Re: [PATCH] nilfs2: fix data loss with mmap()
On Wed, 17 Sep 2014 21:34:39 +0900 (JST), Ryusuke Konishi wrote: On Wed, 17 Sep 2014 10:16:46 +0200, Andreas Rohner wrote: On 2014-09-16 15:57, Ryusuke Konishi wrote: On Tue, 16 Sep 2014 10:38:29 +0200, Andreas Rohner wrote: I'd appreciate your help on testing the patch for some old kernels. (And, please declare a Tested-by tag in the reply mail, if the test is ok). Sure I have everything set up. Which kernels do I have to test? Was commit 136e877 backported? I presume at least stable and some of the longterm kernels on https://www.kernel.org/... The commit 136e877 was merged to v3.10 and backported to stable trees of earlier kernels. But, most of earlier stable trees are no longer maintained. Well maintained trees are the following longterm kernels: - 3.4.y (backported commit 136e877) - 3.10.y - 3.14.y I think these three kernels are worty to be tested. I tested it on all stable kernels including 3.4.x, 3.10.x, 3.14.x. The bug is present in all of them and the patch fixes it. The patch also applies cleanly on all kernels. I sent it again yesterday, and added the Tested-by: tag. One thing I have a question.

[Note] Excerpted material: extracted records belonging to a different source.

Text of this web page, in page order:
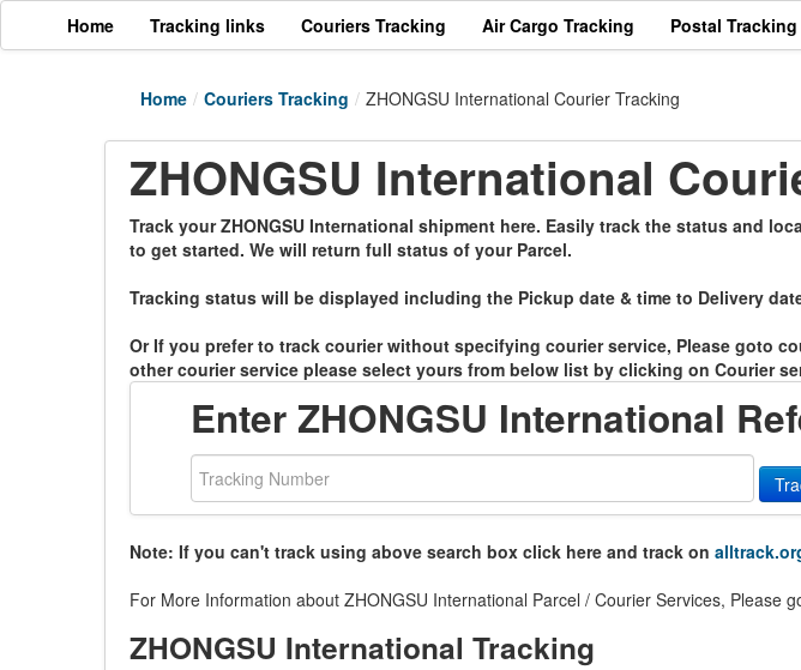
Home Tracking links Couriers Tracking Air Cargo Tracking Postal Tracking
Home / Couriers Tracking / ZHONGSU International Courier Tracking
ZHONGSU International
Track your ZHONGSU International shipment here. Easily track the status and
to get started. We will return full status of your Parcel.
Tracking status will be displayed including the Pickup date & time to Delivery
Or If you prefer to track courier without specifying courier service, Please goto
other courier service please select yours from below list by clicking on Courier
Enter ZHONGSU International
Note: If you can't track using above search box click here and track on
For More Information about ZHONGSU International Parcel / Courier Services, Please
ZHONGSU International Tracking
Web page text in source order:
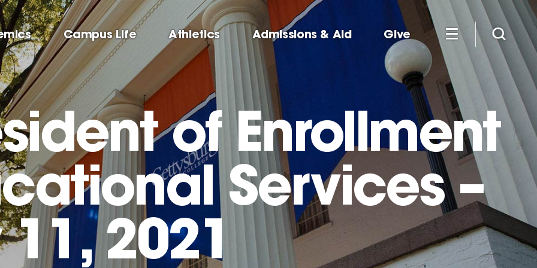
Campus Life Athletics Admissions & Aid Give
of Enrollment
Services –
2021

Is the original issue that commit 136e877 fixed still OK ? If you haven't tested it, I apprecicate if you examine the test for the prior issue. Thanks, Ryusuke Konishi -- To unsubscribe from this list: send the line unsubscribe linux-nilfs in the body of a message to majord...@vger.kernel.org More majordomo info at http://vger.kernel.org/majordomo-info.html
Re: [PATCH] nilfs2: fix data loss with mmap()

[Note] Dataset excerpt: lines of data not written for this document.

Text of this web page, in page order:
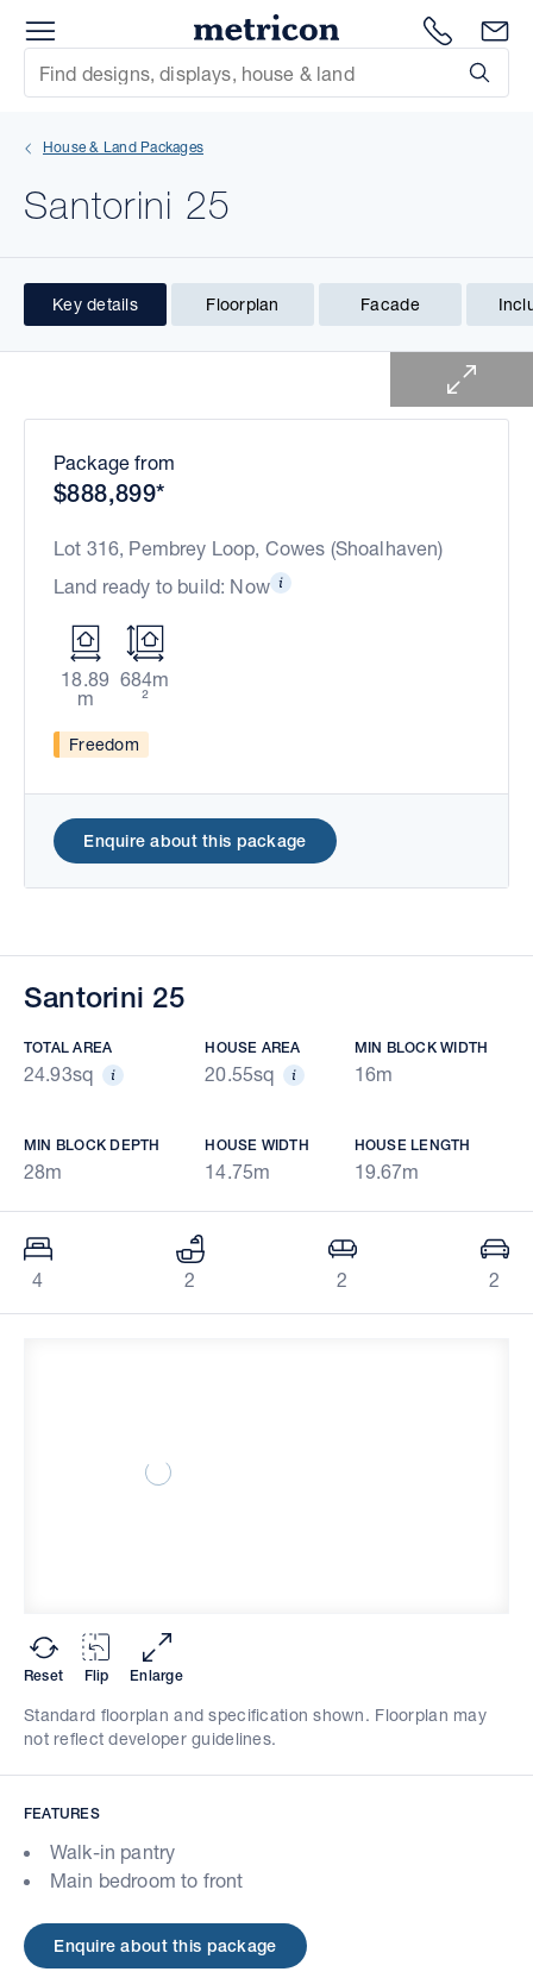
Metricon
1300
Site Search
House & Land Packages
Santorini 25
Key details Floorplan Facade
1 of 1
Package from
$888,899*
Lot 316, Pembrey Loop, Cowes (Shoalhaven)
Land ready to build: Now
18.89
m
684m
²
Freedom
Enquire about this package
Santorini 25
TOTAL AREA
24.93sq
HOUSE AREA
20.55sq
MIN BLOCK WIDTH
16m
MIN BLOCK DEPTH
28m
HOUSE WIDTH
14.75m
HOUSE LENGTH
19.67m
4 2 2 2
FEATURES
Walk-in pantry
Main bedroom to front
Enquire about this package
Reset Flip Enlarge
Standard floorplan and specification shown. Floorplan may
not reflect developer guidelines.

On 2014-09-18 09:24, Ryusuke Konishi wrote: On Wed, 17 Sep 2014 21:34:39 +0900 (JST), Ryusuke Konishi wrote: On Wed, 17 Sep 2014 10:16:46 +0200, Andreas Rohner wrote: On 2014-09-16 15:57, Ryusuke Konishi wrote: On Tue, 16 Sep 2014 10:38:29 +0200, Andreas Rohner wrote: I'd appreciate your help on testing the patch for some old kernels. (And, please declare a Tested-by tag in the reply mail, if the test is ok). Sure I have everything set up. Which kernels do I have to test? Was commit 136e877 backported? I presume at least stable and some of the longterm kernels on https://www.kernel.org/... The commit 136e877 was merged to v3.10 and backported to stable trees of earlier kernels. But, most of earlier stable trees are no longer maintained. Well maintained trees are the following longterm kernels: - 3.4.y (backported commit 136e877) - 3.10.y - 3.14.y I think these three kernels are worty to be tested. I tested it on all stable kernels including 3.4.x, 3.10.x, 3.14.x. The bug is present in all of them and the patch fixes it. The patch also applies cleanly on all kernels. I sent it again yesterday, and added the Tested-by: tag. One thing I have a question. Is the original issue that commit 136e877 fixed still OK ? If you haven't tested it, I apprecicate if you examine the test for the prior issue. Yes the original issue is still fixed. I was able to reproduce it by reverting nilfs_set_page_dirty() to the state prior to commit 136e877. Then I used the new version of nilfs_set_page_dirty() including my patch and I couldn't reproduce the issue anymore. So it seems to still be fixed. Furthermore the original issue was caused by the use of __set_page_dirty_buffers(), which marked unmapped buffers as dirty. My patch does not change the fix for that. br, Andreas Rohner -- To unsubscribe from this list: send the line unsubscribe linux-nilfs in the body of a message to majord...@vger.kernel.org More majordomo info at http://vger.kernel.org/majordomo-info.html
[PATCH] nilfs2: fix data loss with mmap()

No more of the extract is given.